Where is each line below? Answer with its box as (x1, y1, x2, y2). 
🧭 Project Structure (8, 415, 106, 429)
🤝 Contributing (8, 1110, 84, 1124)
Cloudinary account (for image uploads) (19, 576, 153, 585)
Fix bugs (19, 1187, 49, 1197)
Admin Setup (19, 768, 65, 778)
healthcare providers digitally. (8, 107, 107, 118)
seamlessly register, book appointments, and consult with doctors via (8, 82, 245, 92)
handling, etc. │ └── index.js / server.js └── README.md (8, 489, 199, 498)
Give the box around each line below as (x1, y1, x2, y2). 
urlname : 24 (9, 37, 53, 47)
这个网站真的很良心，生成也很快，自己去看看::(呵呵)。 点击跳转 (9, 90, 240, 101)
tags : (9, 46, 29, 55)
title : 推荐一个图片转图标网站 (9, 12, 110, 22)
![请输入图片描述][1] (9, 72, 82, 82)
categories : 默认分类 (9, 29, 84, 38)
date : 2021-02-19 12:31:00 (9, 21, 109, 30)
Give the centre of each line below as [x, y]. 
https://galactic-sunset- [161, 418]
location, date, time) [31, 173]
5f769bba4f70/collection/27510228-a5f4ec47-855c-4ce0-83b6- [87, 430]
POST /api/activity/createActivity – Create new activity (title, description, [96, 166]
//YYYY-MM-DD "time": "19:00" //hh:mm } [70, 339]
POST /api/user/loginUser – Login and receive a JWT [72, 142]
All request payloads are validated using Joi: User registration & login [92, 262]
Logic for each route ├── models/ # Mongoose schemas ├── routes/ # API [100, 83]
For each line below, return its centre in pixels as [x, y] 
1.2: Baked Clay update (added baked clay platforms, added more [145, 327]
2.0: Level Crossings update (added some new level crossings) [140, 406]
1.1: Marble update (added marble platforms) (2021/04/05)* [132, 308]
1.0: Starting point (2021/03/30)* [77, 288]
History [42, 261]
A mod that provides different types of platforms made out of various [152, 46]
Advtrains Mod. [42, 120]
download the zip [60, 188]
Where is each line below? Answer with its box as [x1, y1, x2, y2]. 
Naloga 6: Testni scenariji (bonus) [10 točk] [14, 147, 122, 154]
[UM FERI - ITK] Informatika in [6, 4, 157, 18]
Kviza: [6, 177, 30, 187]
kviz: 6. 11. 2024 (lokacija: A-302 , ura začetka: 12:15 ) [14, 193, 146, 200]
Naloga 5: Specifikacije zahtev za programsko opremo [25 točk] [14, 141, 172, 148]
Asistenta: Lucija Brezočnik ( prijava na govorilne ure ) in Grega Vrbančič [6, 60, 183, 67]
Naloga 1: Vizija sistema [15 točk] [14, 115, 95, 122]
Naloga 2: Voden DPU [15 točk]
▬▬▬▬▬▬▬▬▬▬
• Your instructions: Give all of the lines above again, exactly as they are.

• Expected answer:
Where is each line below? Answer with its box as (x1, y1, x2, y2). 
🧭 Project Structure (8, 415, 106, 429)
🤝 Contributing (8, 1110, 84, 1124)
Cloudinary account (for image uploads) (19, 576, 153, 585)
Fix bugs (19, 1187, 49, 1197)
Admin Setup (19, 768, 65, 778)
healthcare providers digitally. (8, 107, 107, 118)
seamlessly register, book appointments, and consult with doctors via (8, 82, 245, 92)
handling, etc. │ └── index.js / server.js └── README.md (8, 489, 199, 498)
Give the box around each line below as (x1, y1, x2, y2). 
urlname : 24 (9, 37, 53, 47)
这个网站真的很良心，生成也很快，自己去看看::(呵呵)。 点击跳转 (9, 90, 240, 101)
tags : (9, 46, 29, 55)
title : 推荐一个图片转图标网站 (9, 12, 110, 22)
![请输入图片描述][1] (9, 72, 82, 82)
categories : 默认分类 (9, 29, 84, 38)
date : 2021-02-19 12:31:00 (9, 21, 109, 30)
Give the centre of each line below as [x, y]. 
https://galactic-sunset- [161, 418]
location, date, time) [31, 173]
5f769bba4f70/collection/27510228-a5f4ec47-855c-4ce0-83b6- [87, 430]
POST /api/activity/createActivity – Create new activity (title, description, [96, 166]
//YYYY-MM-DD "time": "19:00" //hh:mm } [70, 339]
POST /api/user/loginUser – Login and receive a JWT [72, 142]
All request payloads are validated using Joi: User registration & login [92, 262]
Logic for each route ├── models/ # Mongoose schemas ├── routes/ # API [100, 83]
For each line below, return its centre in pixels as [x, y] 
1.2: Baked Clay update (added baked clay platforms, added more [145, 327]
2.0: Level Crossings update (added some new level crossings) [140, 406]
1.1: Marble update (added marble platforms) (2021/04/05)* [132, 308]
1.0: Starting point (2021/03/30)* [77, 288]
History [42, 261]
A mod that provides different types of platforms made out of various [152, 46]
Advtrains Mod. [42, 120]
download the zip [60, 188]
Where is each line below? Answer with its box as [x1, y1, x2, y2]. 
Naloga 6: Testni scenariji (bonus) [10 točk] [14, 147, 122, 154]
[UM FERI - ITK] Informatika in [6, 4, 157, 18]
Kviza: [6, 177, 30, 187]
kviz: 6. 11. 2024 (lokacija: A-302 , ura začetka: 12:15 ) [14, 193, 146, 200]
Naloga 5: Specifikacije zahtev za programsko opremo [25 točk] [14, 141, 172, 148]
Asistenta: Lucija Brezočnik ( prijava na govorilne ure ) in Grega Vrbančič [6, 60, 183, 67]
Naloga 1: Vizija sistema [15 točk] [14, 115, 95, 122]
Naloga 2: Voden DPU [15 točk]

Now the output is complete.